Prompt:
Repeat each record below exactly, omitting whatever pictures appear in it.
**** Data listing
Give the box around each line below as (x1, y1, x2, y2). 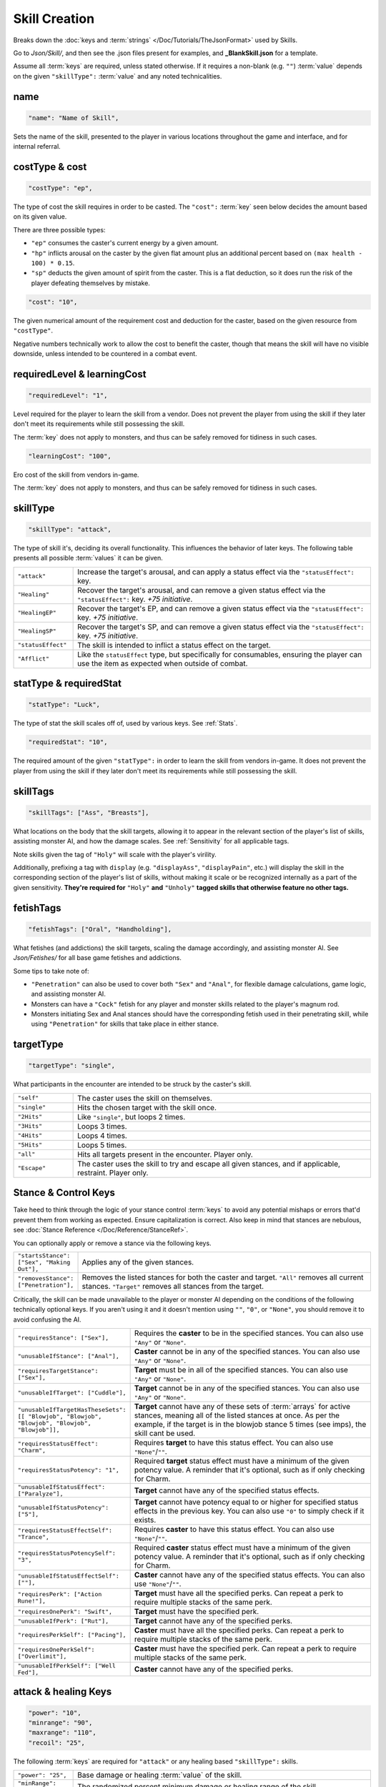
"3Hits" (17, 1122, 43, 1130)
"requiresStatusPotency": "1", (17, 1466, 119, 1474)
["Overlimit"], (17, 1653, 67, 1660)
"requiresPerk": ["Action (17, 1590, 102, 1598)
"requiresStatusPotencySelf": (17, 1550, 116, 1558)
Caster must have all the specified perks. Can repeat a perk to (134, 1625, 345, 1635)
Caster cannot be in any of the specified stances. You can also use (134, 1347, 360, 1357)
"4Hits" (17, 1132, 43, 1139)
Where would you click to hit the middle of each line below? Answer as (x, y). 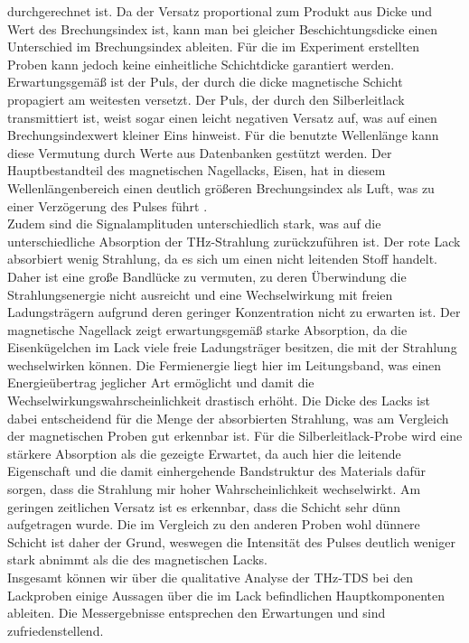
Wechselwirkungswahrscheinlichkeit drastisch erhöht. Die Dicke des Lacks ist (219, 401)
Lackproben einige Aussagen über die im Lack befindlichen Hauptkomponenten (226, 595)
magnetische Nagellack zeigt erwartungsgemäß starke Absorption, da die (207, 329)
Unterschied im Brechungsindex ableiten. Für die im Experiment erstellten (214, 47)
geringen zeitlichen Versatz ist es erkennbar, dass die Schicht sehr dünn (204, 506)
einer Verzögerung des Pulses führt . (108, 205)
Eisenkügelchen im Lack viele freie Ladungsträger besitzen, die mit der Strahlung (232, 347)
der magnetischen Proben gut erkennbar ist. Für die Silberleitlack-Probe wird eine (235, 436)
********
Task output:
Give the box around each line below as (x1, y1, x2, y2). 
"3Hits" (17, 1122, 43, 1130)
"requiresStatusPotency": "1", (17, 1466, 119, 1474)
["Overlimit"], (17, 1653, 67, 1660)
"requiresPerk": ["Action (17, 1590, 102, 1598)
"requiresStatusPotencySelf": (17, 1550, 116, 1558)
Caster must have all the specified perks. Can repeat a perk to (134, 1625, 345, 1635)
Caster cannot be in any of the specified stances. You can also use (134, 1347, 360, 1357)
"4Hits" (17, 1132, 43, 1139)
Where would you click to hit the middle of each line below? Answer as (x, y). 
Wechselwirkungswahrscheinlichkeit drastisch erhöht. Die Dicke des Lacks ist (219, 401)
Lackproben einige Aussagen über die im Lack befindlichen Hauptkomponenten (226, 595)
magnetische Nagellack zeigt erwartungsgemäß starke Absorption, da die (207, 329)
Unterschied im Brechungsindex ableiten. Für die im Experiment erstellten (214, 47)
geringen zeitlichen Versatz ist es erkennbar, dass die Schicht sehr dünn (204, 506)
einer Verzögerung des Pulses führt . (108, 205)
Eisenkügelchen im Lack viele freie Ladungsträger besitzen, die mit der Strahlung (232, 347)
der magnetischen Proben gut erkennbar ist. Für die Silberleitlack-Probe wird eine (235, 436)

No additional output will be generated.